If you have attempted a windowsill herb garden in the past and met with dismal failure, the problem may have been with the soil. To make your next windowsill garden a success, choose the best soil mix for herbs for container gardening.
Container Gardening Soil Basics
Container herb gardening is an excellent solution for anyone who would like to have fresh herbs available year round. All plants need the proper soil to thrive. The best soil mix for herbs for container gardening is lightweight, well-drained and well-aerated. Drainage and aeration keep the soil loose making it easier for the roots to absorb nutrients and water from the soil. Garden soil is a poor choice for container gardening. It is usually heavy, dries out quickly and compresses causing poor aeration.
Over-fertilizing herbs will cause rapid, weak growth that will be low in the essential oils that give herbs their flavor and aroma. A container-grown plant has a limited amount of soil available from which to draw nutrients. Some provision needs to be made to provide the nutrients the herbs need without overdoing it. Herbs growing in soil mixes that do not contain compost or worm castings will benefit from fish emulsion fertilizer applied at half-strength every few weeks.
When starting a window sill herb garden from seed, a special seed-starting mix should be purchased. This specialized mix may be soil-less or soil based and can be found in garden supply centers.
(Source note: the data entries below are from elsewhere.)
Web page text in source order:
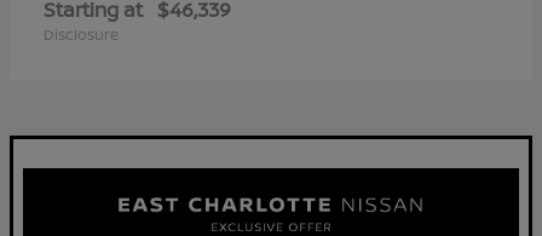
Starting at $46,339
Disclosure
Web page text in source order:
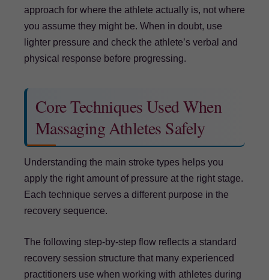
approach for where the athlete actually is, not where
you assume they might be. When in doubt, use
lighter pressure and check the athlete’s verbal and
physical response before progressing.
Core Techniques Used When
Massaging Athletes Safely
Understanding the main stroke types helps you
apply the right amount of pressure at the right stage.
Each technique serves a different purpose in the
recovery sequence.
The following step-by-step flow reflects a standard
recovery session structure that many experienced
practitioners use when working with athletes during
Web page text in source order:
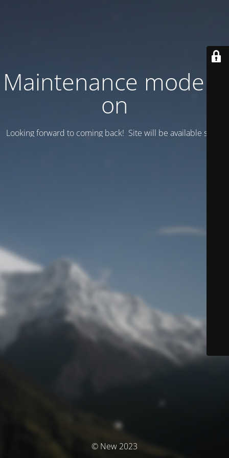
Maintenance mode is
on
Looking forward to coming back! Site will be available soon.
© New 2023
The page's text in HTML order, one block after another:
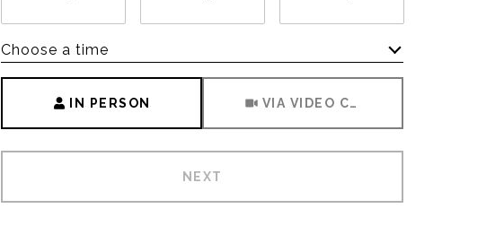
Choose a time
IN PERSON VIA VIDEO CHAT
NEXT
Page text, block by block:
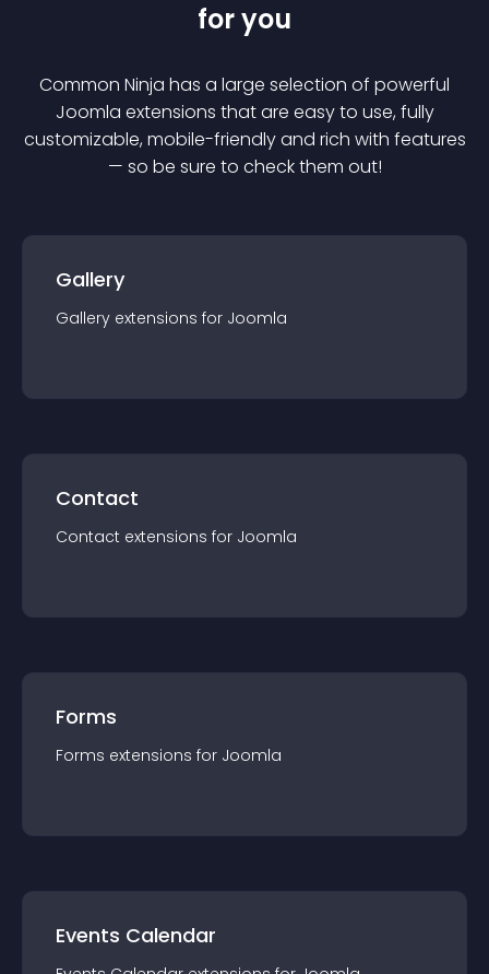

Never use soil from the garden or backyard. It contains weed seeds and pathogens that can be detrimental to seedlings.
Whether the plant is being transplanted from the garden or is purchased nursery stock, the pot makes a difference in the soil mix. Unglazed clay pots wick moisture from the soil to the outside of the pot, so the soil dries out quickly. When using clay pots, the soil will need more water-holding ingredients. Adding some water-retaining granules, vermiculite or peat moss to the soil mix will overcome this problem.
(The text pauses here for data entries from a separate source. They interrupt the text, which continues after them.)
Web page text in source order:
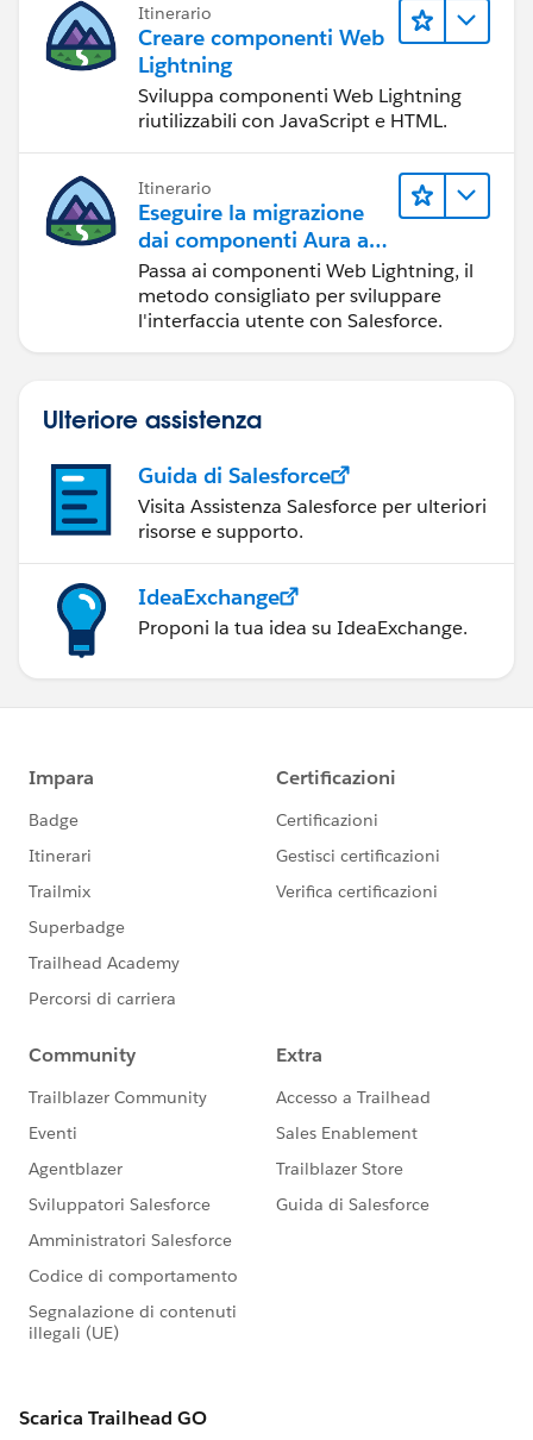
Itinerario
Creare componenti Web
Lightning
Sviluppa componenti Web Lightning
riutilizzabili con JavaScript e HTML.
Itinerario
Eseguire la migrazione
dai componenti Aura ai
componenti Web
Lightning
Passa ai componenti Web Lightning, il
metodo consigliato per sviluppare
l'interfaccia utente con Salesforce.
Ulteriore assistenza
Guida di Salesforce
Visita Assistenza Salesforce per ulteriori
risorse e supporto.
IdeaExchange
Proponi la tua idea su IdeaExchange.

Types of Herbs and Their Requirements
The Mediterranean herbs like dry conditions and benefit from a more porous soil mix. Adding extra sand or perlite to the mix will make the mixture more porous. Some examples of Mediterranean herbs are lavender, oregano, rosemary and thyme.
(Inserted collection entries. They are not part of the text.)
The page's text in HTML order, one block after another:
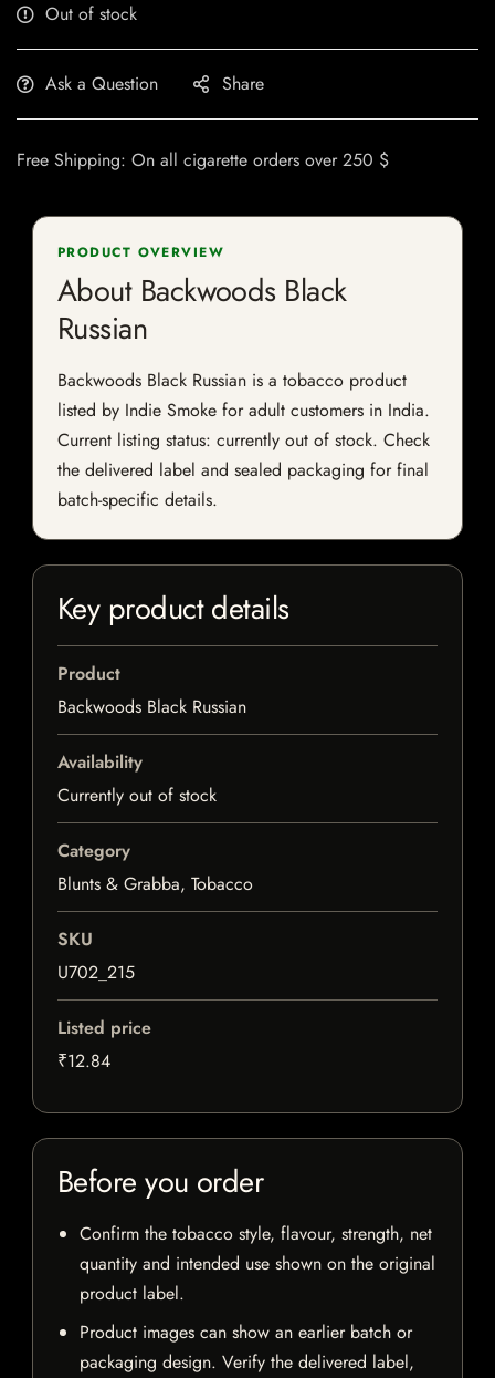
Out of stock
Ask a Question Share
Free Shipping: On all cigarette orders over 250 $
PRODUCT OVERVIEW
About Backwoods Black
Russian
Backwoods Black Russian is a tobacco product
listed by Indie Smoke for adult customers in India.
Current listing status: currently out of stock. Check
the delivered label and sealed packaging for final
batch-specific details.
Key product details
Product
Backwoods Black Russian
Availability
Currently out of stock
Category
Blunts & Grabba, Tobacco
SKU
U702_215
Listed price
₹12.84
Before you order
Confirm the tobacco style, flavour, strength, net
quantity and intended use shown on the original
product label.
Product images can show an earlier batch or
packaging design. Verify the delivered label,
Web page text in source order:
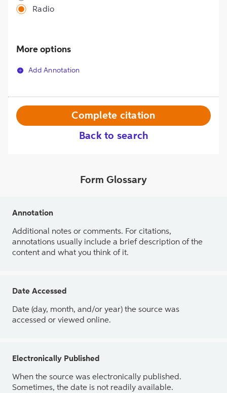
Radio
More options
Add Annotation
Back to search
Complete citation
Form Glossary
Annotation
Additional notes or comments. For citations,
annotations usually include a brief description of the
content and what you think of it.
Date Accessed
Date (day, month, and/or year) the source was
accessed or viewed online.
Electronically Published
When the source was electronically published.
Sometimes, the date is not readily available.
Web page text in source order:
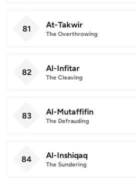
81 At-Takwir
The Overthrowing
82 Al-Infitar
The Cleaving
83 Al-Mutaffifin
The Defrauding
84 Al-Inshiqaq
The Sundering
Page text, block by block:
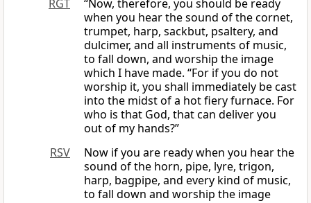
RGT
“Now, therefore, you should be ready
when you hear the sound of the cornet,
trumpet, harp, sackbut, psaltery, and
dulcimer, and all instruments of music,
to fall down, and worship the image
which I have made. “For if you do not
worship it, you shall immediately be cast
into the midst of a hot fiery furnace. For
who is that God, that can deliver you
out of my hands?”
RSV
Now if you are ready when you hear the
sound of the horn, pipe, lyre, trigon,
harp, bagpipe, and every kind of music,
to fall down and worship the image
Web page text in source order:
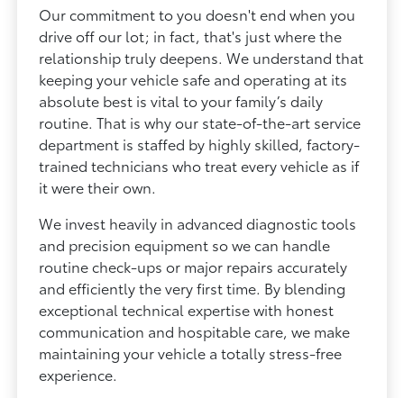
Our commitment to you doesn't end when you
drive off our lot; in fact, that's just where the
relationship truly deepens. We understand that
keeping your vehicle safe and operating at its
absolute best is vital to your family’s daily
routine. That is why our state-of-the-art service
department is staffed by highly skilled, factory-
trained technicians who treat every vehicle as if
it were their own.
We invest heavily in advanced diagnostic tools
and precision equipment so we can handle
routine check-ups or major repairs accurately
and efficiently the very first time. By blending
exceptional technical expertise with honest
communication and hospitable care, we make
maintaining your vehicle a totally stress-free
experience.
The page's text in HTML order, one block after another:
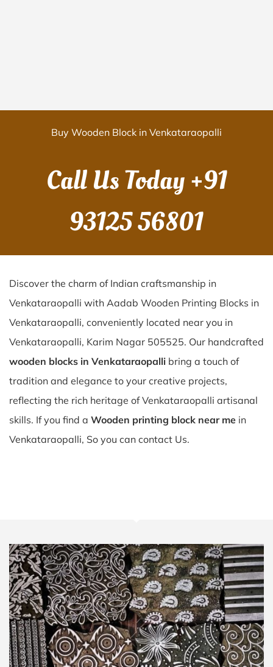
Buy Wooden Block in Venkataraopalli
Call Us Today+91
93125 56801
Discover the charm of Indian craftsmanship in
Venkataraopalli with Aadab Wooden Printing Blocks in
Venkataraopalli, conveniently located near you in
Venkataraopalli, Karim Nagar 505525. Our handcrafted
wooden blocks in Venkataraopalli bring a touch of
tradition and elegance to your creative projects,
reflecting the rich heritage of Venkataraopalli artisanal
skills. If you find a Wooden printing block near me in
Venkataraopalli, So you can contact Us.
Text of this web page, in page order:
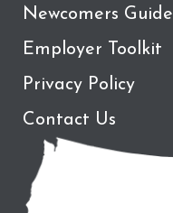
Newcomers Guide
Employer Toolkit
Privacy Policy
Contact Us
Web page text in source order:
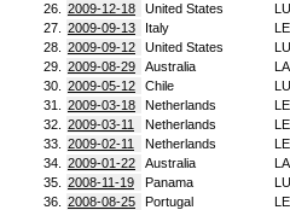
26.
2009-12-18 United States
27.
2009-09-13 Italy
28.
2009-09-12 United States
29.
2009-08-29 Australia
30.
2009-05-12 Chile
31.
2009-03-18 Netherlands
32.
2009-03-11 Netherlands
33.
2009-02-11 Netherlands
34.
2009-01-22 Australia
35.
2008-11-19 Panama
36.
2008-08-25 Portugal
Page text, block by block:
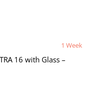
1 Week
16 with Glass –

Moisture and shade-loving herbs need more moisture-retaining ingredients and organic matter than their Mediterranean cousins. The addition of compost, peat or coir will increase the organic material in the blend. Basil, chives, mint and parsley are herbs that fall into this category.
This simple blend can be made from easily located ingredients.
- 2 parts potting soil
- 1 part perlite or sand
- 1 tsp ground limestone per 5" pot
This mix has enough nutrients that supplementary fertilizing should not be necessary. Top dress the plants each year with worm castings and bone meal worked into the top few inches of soil.
- 5 parts peat-based potting soil
- 1 part perlite or sand
- 1/2 cup worm castings and 3 tablespoons bone meal per gallon of soil mix.
The best soil mix for herbs for container gardening can be formulated by following one of these recipes and amending it for the type of herb being grown.